Addtive Attention : ( $d_3$ is a hyperparameter )

$e_i = v^t tanh ( \textbf{W}_1 h_i + \textbf{W}_2 s) \in \mathbb{R} ; $

$ \textbf{W}_1 \in \mathbb{R}^{d_3 × d_1}, \textbf{W}_2 \in \mathbb{R}^{d_3 × d_2},v \in \mathbb{R}^{d_3}$

In [1]:
import torch.nn as nn
import torch
import torch.nn.functional as F

In [None]:
class Attention(nn.Module):
    def __init__(self, hid_dim, variants):
        super().__init__()
        self.variants = variants
        self.v = nn.Linear(hid_dim, 1, bias = False)
        self.W = nn.Linear(hid_dim,     hid_dim) #for decoder
        self.U = nn.Linear(hid_dim * 2, hid_dim) #for encoder outputs
                
    def forward(self, hidden, encoder_outputs, mask):
        
        #hidden = [batch size, hid dim]
        #encoder_outputs = [src len, batch size, hid dim * 2]
        
        batch_size = encoder_outputs.shape[1]
        src_len = encoder_outputs.shape[0]

        encoder_outputs = encoder_outputs.permute(1, 0, 2)
        #encoder_outputs = [batch size, src len, hid dim * 2]

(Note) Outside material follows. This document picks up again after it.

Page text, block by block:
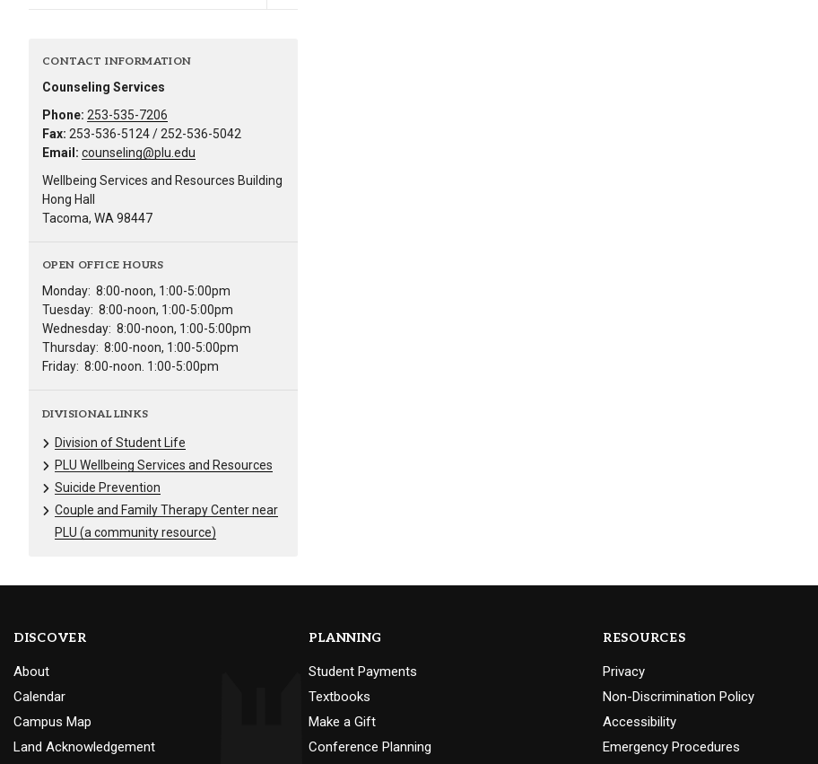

        if self.variants == 'additive': #work
            #repeat decoder hidden state src_len times
            hidden = hidden.unsqueeze(1).repeat(1, src_len, 1)
            #hidden = [batch size, src len, hid dim]
            
            energy = torch.tanh(self.W(hidden) + self.U(encoder_outputs))
            #energy = [batch size, src len, hid dim]
            
            attention = self.v(energy).squeeze(2)
            #attention = [batch size, src len]

            #use masked_fill_ if you want in-place
            attention = attention.masked_fill(mask, -1e10)
            
        elif self.variants == 'general': #work
            hidden = hidden.unsqueeze(1).repeat(1, 1, 2)
            #hidden = [batch size, 1, hid dimb * 2]
            #encoder_outputs = [batch size, hid dim * 2, src len]

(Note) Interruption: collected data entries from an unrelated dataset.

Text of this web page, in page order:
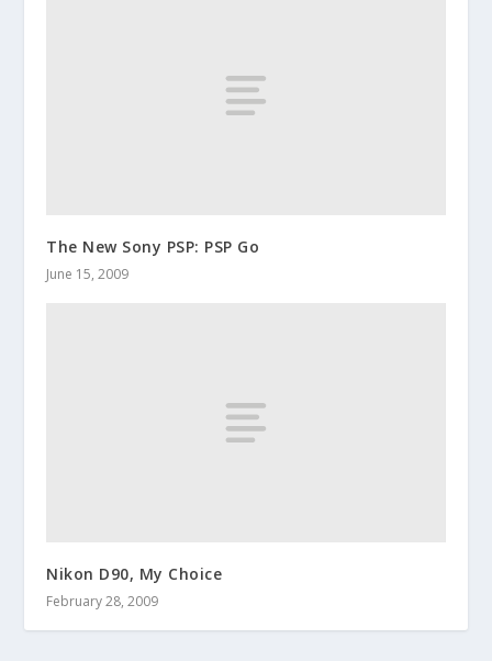
The New Sony PSP: PSP Go
June 15, 2009
Nikon D90, My Choice
February 28, 2009
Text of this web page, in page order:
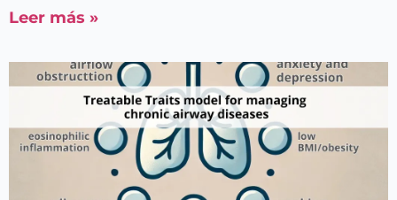
Leer más »
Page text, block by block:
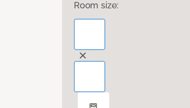
Room size:

            energy = torch.bmm(hidden, encoder_outputs.transpose(1, 2))
            #energy = [batch size, 1, src len]
            attention = energy.squeeze(1)
            #attention = [batch size, src len]

        elif self.variants == 'multiplicative':
            wh = self.W(hidden).unsqueeze(1).repeat(1, 1, 2)
            #wh = [batch size, 1, hid dim*2]
            #encoder_outputs = [batch size, hid dim * 2, src len]

            energy = torch.bmm(wh, encoder_outputs.transpose(1, 2))
            attention = energy.squeeze(1)

        #attention = [batch size, src len]
        return F.softmax(attention, dim = 1)